--- PROBLEM ---
Scan the entries below and say how many lines contain "human". Write only the number.
_ _ _
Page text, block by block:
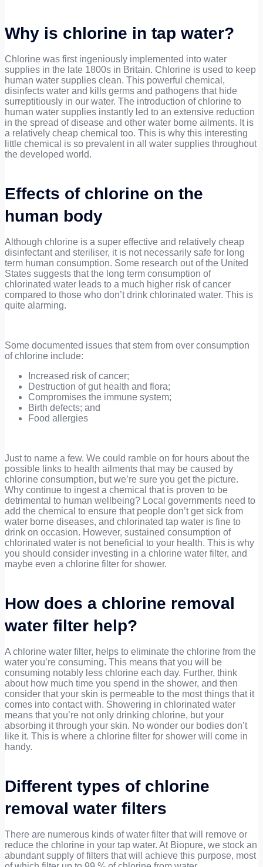
Why is chlorine in tap water?
Chlorine was first ingeniously implemented into water
supplies in the late 1800s in Britain. Chlorine is used to keep
human water supplies clean. This powerful chemical,
disinfects water and kills germs and pathogens that hide
surreptitiously in our water. The introduction of chlorine to
human water supplies instantly led to an extensive reduction
in the spread of disease and other water borne ailments. It is
a relatively cheap chemical too. This is why this interesting
little chemical is so prevalent in all water supplies throughout
the developed world.
Effects of chlorine on the
human body
Although chlorine is a super effective and relatively cheap
disinfectant and steriliser, it is not necessarily safe for long
term human consumption. Some research out of the United
States suggests that the long term consumption of
chlorinated water leads to a much higher risk of cancer
compared to those who don’t drink chlorinated water. This is
quite alarming.
Some documented issues that stem from over consumption
of chlorine include:
Increased risk of cancer;
Destruction of gut health and flora;
Compromises the immune system;
Birth defects; and
Food allergies
Just to name a few. We could ramble on for hours about the
possible links to health ailments that may be caused by
chlorine consumption, but we’re sure you get the picture.
Why continue to ingest a chemical that is proven to be
detrimental to human wellbeing? Local governments need to
add the chemical to ensure that people don’t get sick from
water borne diseases, and chlorinated tap water is fine to
drink on occasion. However, sustained consumption of
chlorinated water is not beneficial to your health. This is why
you should consider investing in a chlorine water filter, and
maybe even a chlorine filter for shower.
How does a chlorine removal
water filter help?
A chlorine water filter, helps to eliminate the chlorine from the
water you’re consuming. This means that you will be
consuming notably less chlorine each day. Further, think
about how much time you spend in the shower, and then
consider that your skin is permeable to the most things that it
comes into contact with. Showering in chlorinated water
means that you’re not only drinking chlorine, but your
absorbing it through your skin. No wonder our bodies don’t
like it. This is where a chlorine filter for shower will come in
handy.
Different types of chlorine
removal water filters
There are numerous kinds of water filter that will remove or
reduce the chlorine in your tap water. At Biopure, we stock an
abundant supply of filters that will achieve this purpose, most
_ _ _
--- EXERCISE OUTPUT ---
5